摘要:63 岁的她,本应享受晚年,却因一场快速进展的呼吸衰竭被推入生死边缘。她有着波兰综合征病史,28 年前植入的乳房假体,5 年前确诊的肉芽肿性多血管炎,都为她的健康埋下隐患。当乳房植入物反复疼痛、肺部出现异常阴影,医生们面临着怎样的诊断困境?这起复杂病例背后,隐
63 岁的她,本应享受晚年,却因一场快速进展的呼吸衰竭被推入生死边缘。

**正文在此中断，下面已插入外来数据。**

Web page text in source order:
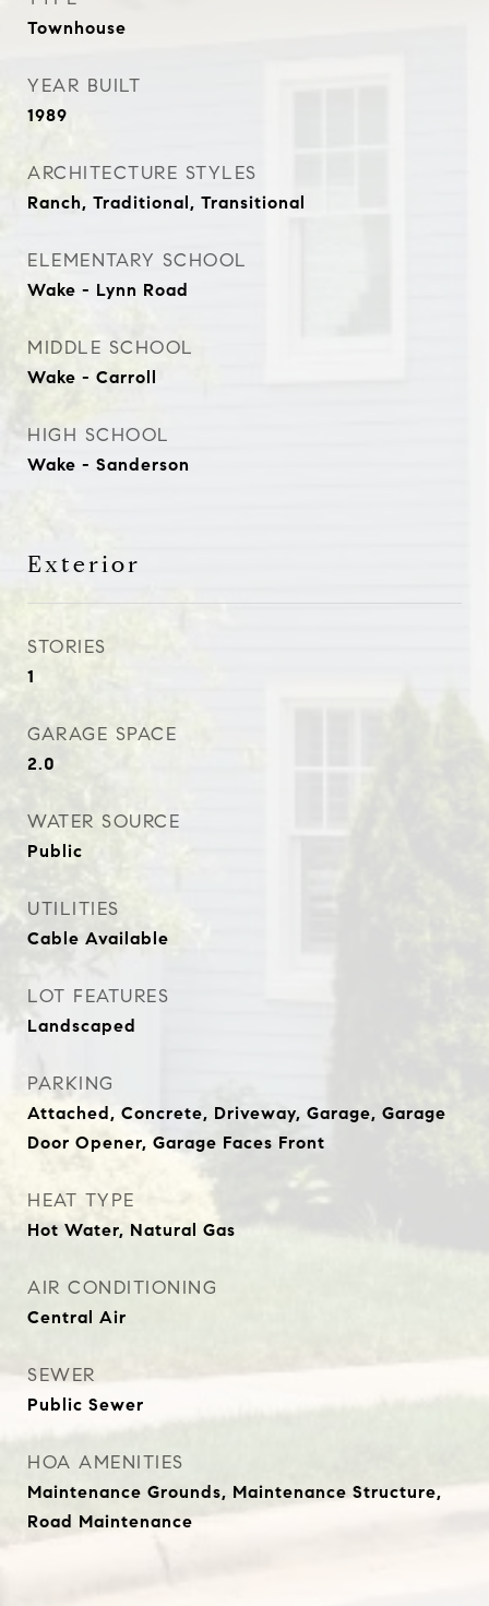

她有着波兰综合征病史,28 年前植入的乳房假体,5 年前确诊的肉芽肿性多血管炎,都为她的健康埋下隐患。当乳房植入物反复疼痛、肺部出现异常阴影,医生们面临着怎样的诊断困境?这起复杂病例背后,隐藏着哪些被忽视的医学警示?让我们一起走进这个充满挑战的临床故事。
一、急转直下的健康状况:从慢性病到呼吸衰竭一位 63 岁的女性因快速进展的呼吸衰竭被紧急送往医院。回顾她的病史,可谓曲折复杂。她患有波兰综合征,表现为右乳房、胸肌及第三、第四肋软骨发育不全,28 年前曾接受右乳房硅胶植入术。5年前,她被诊断出肉芽肿性多血管炎(此前称为韦格纳肉芽肿),病情严重时出现葡萄膜炎和肺出血,甚至需要插管治疗。经过硫唑嘌呤和甲氧苄啶 - 磺胺甲恶唑的治疗,病情有所改善,抗髓过氧化物酶抗体滴度也恢复正常并保持稳定。
然而,平静的日子并未持续太久。入院前 9 个月,患者开始出现右乳房植入物相关的疼痛。在另一家医院,医生取出了硅胶植入物并更换为盐水植入物。但术后 6 周,手术部位持续有血性液体引流,还出现了局部硬结。医生将硫唑嘌呤的剂量从每日 75mg 减至 50mg,但疼痛并未缓解。此后,患者又经历了两次植入物更换和右胸壁重建手术。
入院前 5 周,新的问题出现了。患者开始感到劳力性呼吸困难,还伴有间歇性背痛。检查发现,她的血小板计数大幅下降至 16,000 / 立方毫米。骨髓活检显示巨核细胞数量增加,提示可能存在血小板外周破坏。医生停用了硫唑嘌呤和甲氧苄啶 - 磺胺甲恶唑,给予泼尼松和麻醉性镇痛药治疗。
入院前 2 周,患者接受了静脉注射免疫球蛋白和罗米司亭,但病情没有改善。抗中性粒细胞胞浆抗体(ANCA)检测为阴性,泼尼松剂量逐渐减至每日 20mg。就在入院前一天,患者的呼吸困难明显加重,不得不来到医院的急诊科。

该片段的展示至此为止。